Recorded data →
::::::
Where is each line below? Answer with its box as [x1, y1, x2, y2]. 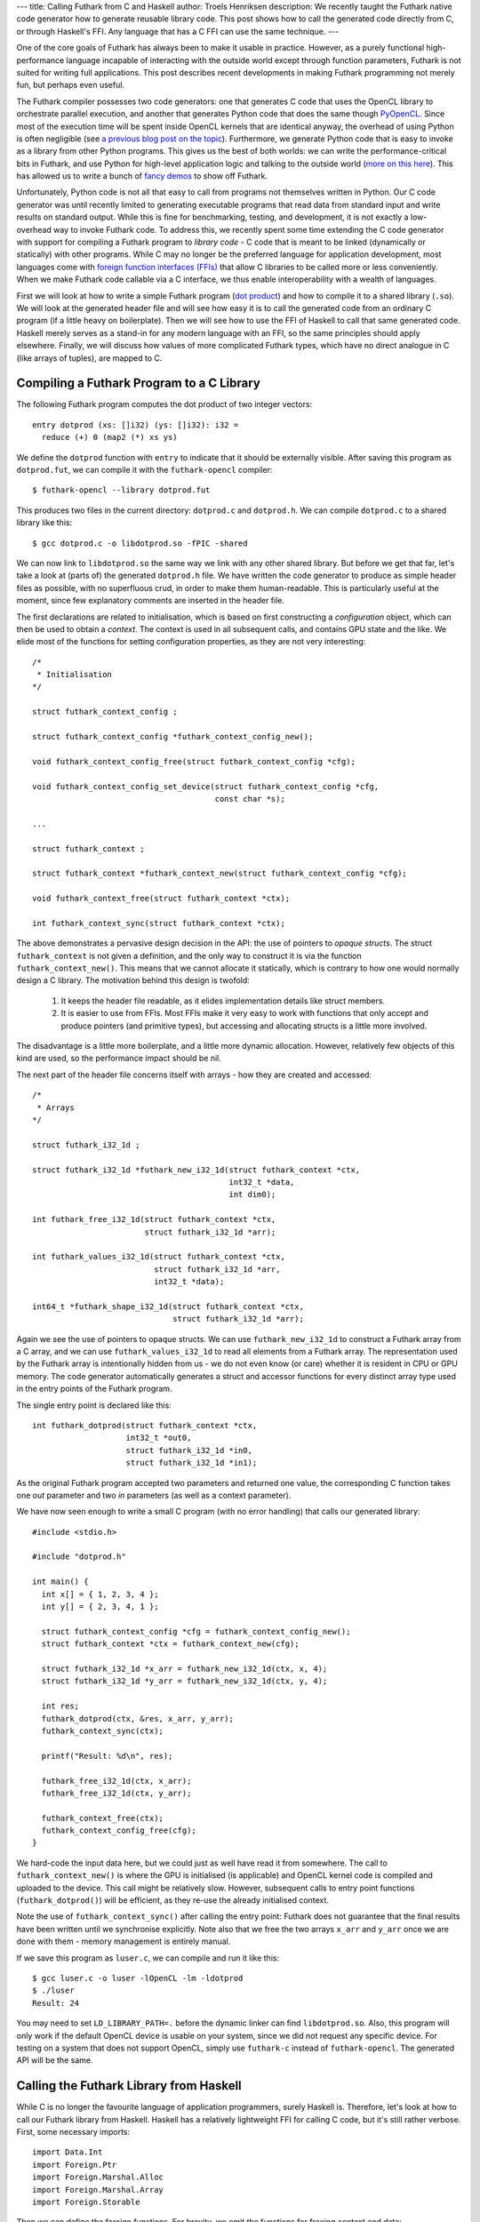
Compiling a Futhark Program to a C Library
::::::
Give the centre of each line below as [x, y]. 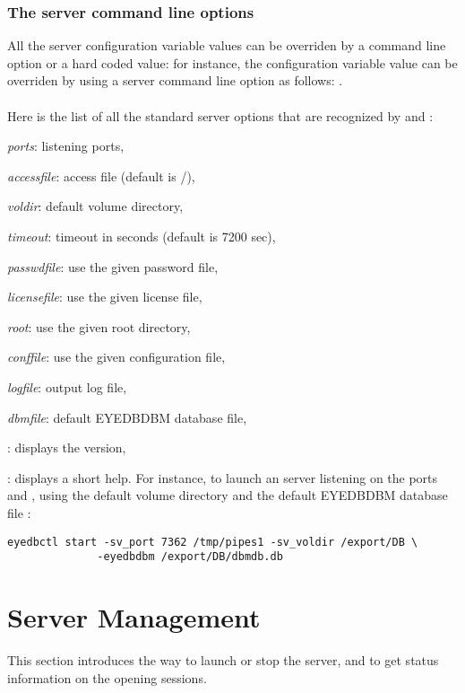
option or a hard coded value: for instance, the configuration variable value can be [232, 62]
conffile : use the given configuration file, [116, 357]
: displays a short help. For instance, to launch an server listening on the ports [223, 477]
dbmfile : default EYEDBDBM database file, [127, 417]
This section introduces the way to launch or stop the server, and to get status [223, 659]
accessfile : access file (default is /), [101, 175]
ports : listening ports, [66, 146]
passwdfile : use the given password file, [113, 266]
::::::
Exercise →
Copy out precisely the lines from the line with "conffile : use" to the line with "This section introduces" in the material above, including those two lines and omitting all the rest.

Written solution →
conffile : use the given configuration file, [116, 357]
: displays a short help. For instance, to launch an server listening on the ports [223, 477]
dbmfile : default EYEDBDBM database file, [127, 417]
This section introduces the way to launch or stop the server, and to get status [223, 659]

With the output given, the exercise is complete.